Stark slept always beside his mount, his back guarded and his gun
loose. The hard lessons learned in his childhood had stayed with him,
and if there was a footfall near him in the dust he woke often before
the beast did.

Toward morning of the fourth night the wind, that never seemed to
falter from its steady blowing, began to drop. At dawn it was dead
still, and the rising sun had a tinge of blood. The dust rose under the
feet of the beasts and fell again where it had risen.
Stark began to sniff the air. More and more often he looked toward
the north, where there was a long slope as flat as his palm that
stretched away farther than he could see.
A restless unease grew within him. Presently he spurred ahead to join
Kynon.
"There is a storm coming," he said, and turned his head northward
again.
Kynon looked at him curiously.
"You even have the right direction," he said. "One might think you
were a native." He, too, gazed with brooding anger at the long sweep
of emptiness.
"I wish we were closer to the city. But one place is as bad as another
when the khamsin blows, and the only thing to do is keep moving.
You're a dead dog if you stop—dead and buried."
He swore, with a curious admixture of blunt Anglo-Saxon in his
Martian profanity, as though the storm were a personal enemy.

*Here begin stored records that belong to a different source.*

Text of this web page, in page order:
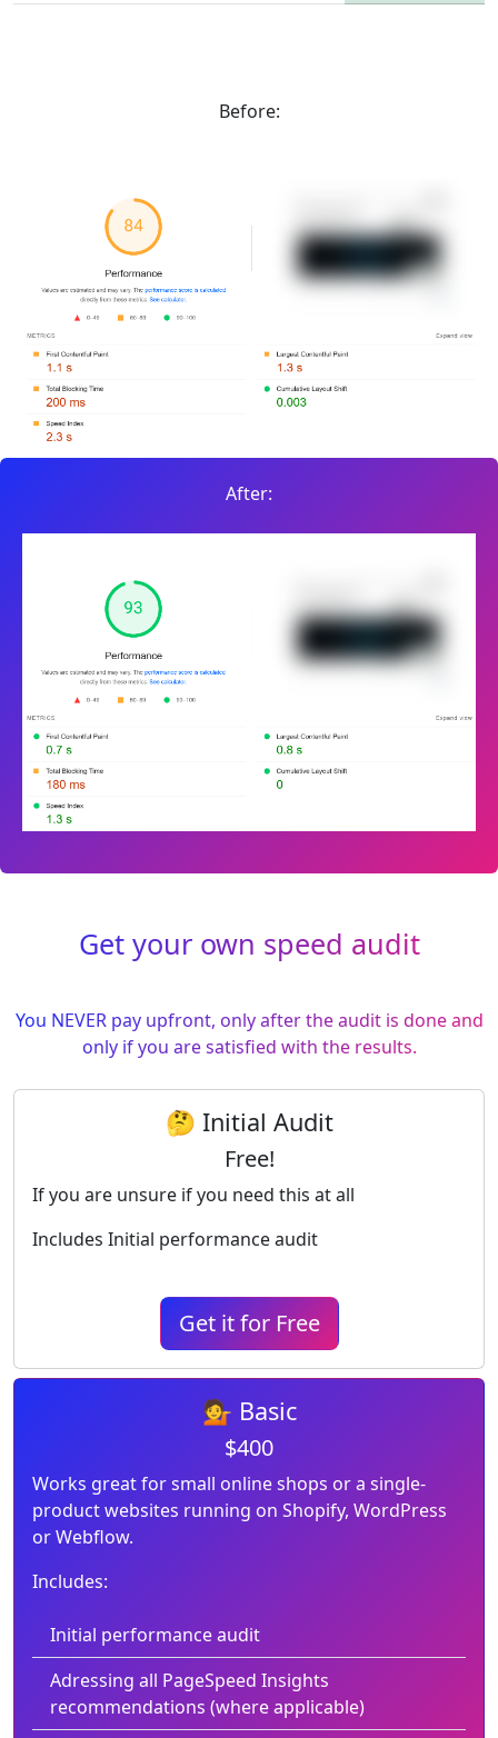
Before:
After:
Get your own speed audit
You NEVER pay upfront, only after the audit is done and
only if you are satisfied with the results.
🤔 Initial Audit
Free!
If you are unsure if you need this at all
Includes Initial performance audit
Get it for Free
💁 Basic
$400
Works great for small online shops or a single-
product websites running on Shopify, WordPress
or Webflow.
Includes:
Initial performance audit
Adressing all PageSpeed Insights
recommendations (where applicable)

"Pass the word along to force it—dump whatever they have to to
lighten the loads. And get Berild out of that damned litter. Stick by
her, will you, Stark? I've got to stay here, at the head of the line. And
don't get separated. Above all, don't get separated!"

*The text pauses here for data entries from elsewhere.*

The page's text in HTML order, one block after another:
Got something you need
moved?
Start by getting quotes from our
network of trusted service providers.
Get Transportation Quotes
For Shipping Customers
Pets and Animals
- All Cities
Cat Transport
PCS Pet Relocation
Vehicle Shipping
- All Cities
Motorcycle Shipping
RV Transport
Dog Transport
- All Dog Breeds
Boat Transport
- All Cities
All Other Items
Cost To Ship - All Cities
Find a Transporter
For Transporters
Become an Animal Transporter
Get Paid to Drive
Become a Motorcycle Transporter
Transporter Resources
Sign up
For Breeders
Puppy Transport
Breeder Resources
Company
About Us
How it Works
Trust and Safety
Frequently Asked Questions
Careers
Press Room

Stark nodded and dropped back. He got Berild mounted, and they
left the litter there, a bright patch of crimson on the sand, its curtains
limp in the utter stillness.
Nobody talked much. The beasts were urged on to the top of their
speed. They were nervous and fidgety, inclined to break out of line
and run for it. The sun rose higher.
One hour.
The windless air shimmered. The silence lay upon the caravan with a
crushing hand. Stark went up and down the line, lending a hand to
the sweating drovers with the pack animals that now carried only
water skins and a bare supply of food. Fianna rode close beside
Berild.
Two hours.
For the first time that day there was a sound in the desert.
It came from far off, a moaning wail like the cry of a giantess in
travail. It rushed closer, rising as it did so to a dry and bitter shriek
that filled the whole sky, shook it, and tore it open, letting in all the
winds of hell.
It struck swiftly. One moment the air was clear and motionless. The
next, it was blind with dust and screaming as it fled, tearing with
demoniac fury at everything in its path.
Stark spurred toward the women, who were only a few feet away but
already hidden by the veil of mingled dust and sand.
Someone blundered into him in the murk. Long hair whipped across
his face and he reached out, crying "Fianna! Fianna!" A woman's
hand caught his, and a voice answered, but he could not hear the
words.
Then, suddenly, his beast was crowded by other scaly bodies. The
woman's grip had broken. Hard masculine hands clawed at him. He
could make out, dimly, the features of two men, close to his.
Luhar, and Freka.
His beast gave a great lurch, and sprang forward. Stark was dragged
from the saddle, to fall backward into the raging sand.

VII
He lay half-stunned for a moment, his breath knocked out of him.
There was a terrible reptilian screaming sounding thin through the
roar of the wind. Vague shapes bolted past him, and twice he was
nearly crushed by their trampling hoofs.
Luhar and Freka must have waited their chance. It was so beautifully
easy. Leave Stark alone and afoot, and the storm and the desert
between them would do the work, with no blame attaching to any
man.
Stark got to his feet, and a human body struck him at the knees so
that he went down again. He grappled with it, snarling, before he
realized that the flesh between his hands was soft and draped in
silken cloth. Then he saw that he was holding Berild.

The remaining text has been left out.